▶ Activity:
For this exercise, write each entry below out precisely and omit the pictures.

Saved entries:
———
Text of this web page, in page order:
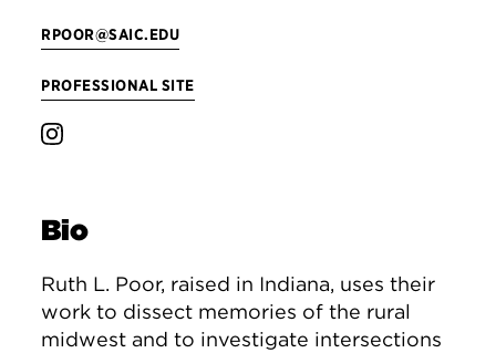
RPOOR@SAIC.EDU
PROFESSIONAL SITE
Bio
Ruth L. Poor, raised in Indiana, uses their
work to dissect memories of the rural
midwest and to investigate intersections
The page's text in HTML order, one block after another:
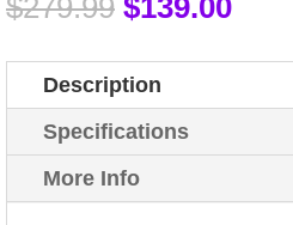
———
▶ Reply:
Text of this web page, in page order:
RPOOR@SAIC.EDU
PROFESSIONAL SITE
Bio
Ruth L. Poor, raised in Indiana, uses their
work to dissect memories of the rural
midwest and to investigate intersections
The page's text in HTML order, one block after another:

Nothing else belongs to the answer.